Еще пара строк и несколько нежных слов напоследок.

Сопутствующие данные

Несколько фрагментов из Obiter Dicta Персуордена, записанных Китсом на клочках бумаги:

(а)

«Я знаю, что проза моя смахивает на сливовый пудинг, но если хочешь добиться эффекта стереоскопии — хотя бы в персонаже, — иначе не выйдет. События ведь не ходят друг за другом чередой, они, как кванты, движутся потоком; в общем, как в жизни».

(б)

«У Нессима просто нет тех средств воздействия, что есть у нас, у англосаксов; все наши женщины в глубине души няньки. Чтоб заслужить пожизненную преданность англичанки, нужно лишь устроить так, чтобы тебе оторвало обе ноги, и желательно выше пояса. Леди Чаттерли всегда казалась мне в этом плане малоубедительной — как символ, конечно. Ничто не могло бы привязать жену к мужу сильней, чем клиффордова болезнь. Англосаксы, может быть, не так, как прочие европейцы, сходят с ума по нежным чувствам, но болеть они умеют ничуть не хуже.
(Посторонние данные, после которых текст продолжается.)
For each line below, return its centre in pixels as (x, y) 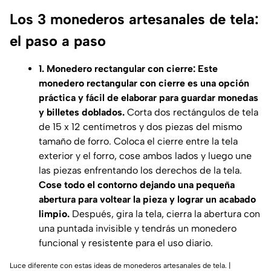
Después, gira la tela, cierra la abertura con (165, 214)
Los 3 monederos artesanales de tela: (134, 19)
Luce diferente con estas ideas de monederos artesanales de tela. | (120, 265)
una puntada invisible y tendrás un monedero (138, 228)
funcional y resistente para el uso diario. (126, 243)
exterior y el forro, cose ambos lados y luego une (145, 155)
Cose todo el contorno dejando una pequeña (137, 184)
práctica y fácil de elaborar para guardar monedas (149, 97)
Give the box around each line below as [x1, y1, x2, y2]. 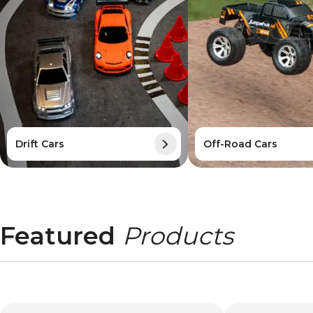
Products [122, 221, 233, 252]
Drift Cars [15, 137, 64, 150]
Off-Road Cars [203, 137, 277, 150]
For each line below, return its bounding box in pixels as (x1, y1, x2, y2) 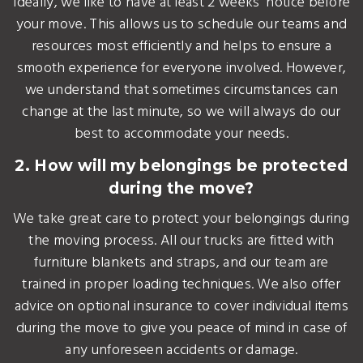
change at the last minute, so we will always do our (22, 100, 341, 124)
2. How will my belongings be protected (15, 156, 348, 175)
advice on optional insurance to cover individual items (14, 295, 349, 318)
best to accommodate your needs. (75, 122, 288, 146)
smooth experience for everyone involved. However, (16, 57, 347, 80)
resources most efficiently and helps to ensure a (31, 35, 332, 58)
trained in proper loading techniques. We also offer (22, 273, 341, 297)
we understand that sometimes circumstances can (25, 79, 338, 102)
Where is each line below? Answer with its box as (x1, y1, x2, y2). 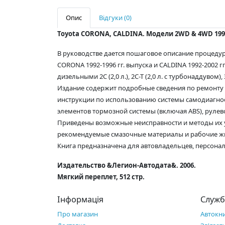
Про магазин (57, 209, 98, 219)
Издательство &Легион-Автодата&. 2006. (57, 161, 196, 170)
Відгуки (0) (99, 13, 132, 23)
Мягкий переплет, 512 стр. (57, 172, 145, 182)
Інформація (57, 194, 103, 205)

Кстати, ведь именно англичаночке своей Кэти Лафорг кричит: „Сиделка из любви к искусству!“ Он просто-напросто унюхал няньку».

(в)

«В искусстве классично то, что сознательно идет в ногу с космологией своей эпохи».

(г)

«Навязываемой сверху метафизике — или религии — следует сопротивляться, если потребуется, вплоть до пистолета. Если и есть смысл драться, то драться за разнообразие. Униформностъ скучна, как статуя яйца».

(д)

О Да Капо: «Влюбленные и маклеры всегда играют на проигрыш».

(е)

«Искусство, как и жизнь, есть тайна общедоступная».

(ё)

«Наука есть поэзия интеллекта, а поэзия — наука о заболеваниях души».

(ж)

«Истина от фактов не зависит. Опроверженья ей — что блохи. Она скомпрометирована изначально, будучи раз изреченной».

(з)

«Люблю французские издания — они страниц не разрезают. Если читатель настолько ленив, что даже и резать меня не пожелает, — зачем мне такой читатель?»

(и)

«В книге стихов: „Брать иногда, когда приспичит, ложечками сыпать в душу и ждать, пока растворится“».

(й)

«Нам следует всегда защищать Платона от Аристотеля и наоборот, потому как, если они вдруг утратят связь между собой, мы просто потеряемся. Они — порождение диморфизма наших душ».

(к)

«К средневековой картине мира в составе собственно Мира, Плоти и Дьявола (каждый достоин книги) мы добавили теперь еще и Время: четвертое измерение».

(л)

«Новый критический аппарат: le roman bifteck, guignol или cafard». [99]

(м)

«Истинные руины Европы суть ее великие люди».

(н)

«Я всегда считал, что читатель должен сам учиться плавать».

(о)

«Прочитав длинную критическую статью о „Шутник ты мой, Боже“: „Бог ты мой! Никак меня и впрямь начинают читать всерьез. Это налагает на меня колоссальную ответственность! Придется смеяться вдвое больше“».

(п)

«Почему я всегда беру эпиграф из де Сада? Потому что он рационалистичен до предела — за ним стоит великая эпоха разума, утвердившаяся в Европе со времен Декарта. Он — последний цветок этой эры, и поведение его типично для европейца. Хотел бы я дожить до того дня, когда его переведут на китайский. Вот это будет птичкин праздник, его же станут читать как Божией милостью юмориста. Из-под нашей-то избенки его дух давно уже повыдернул все курьи ножки».

(р)

«Европа: логический позитивист, пытающийся методом логической же дедукции доказать самому себе, что он существует».

(с)

«С какой целью я пишу романы? Есть общечеловеческие ценности и чисто человеческие страсти, вот я и пытаюсь поверить одно — через другое. Цель желанная, но вряд ли достижимая».

(т)

«Самые недобрые ко мне критики утверждают, что я из человечьей кожи плету абажуры. Меня это ставит в тупик. Такое впечатление, что у каждого англосакса в самой глубине души живет крошечный тихий такой голосок и шепчет не переставая: „А мамуся нас не полугает?“-уж через эту планку мне с моими книгами никак не перепрыгнуть».

Скоби-лексикон

Пылкий — в смысле «злой», напр.: «К чему такая пылкость, старина?»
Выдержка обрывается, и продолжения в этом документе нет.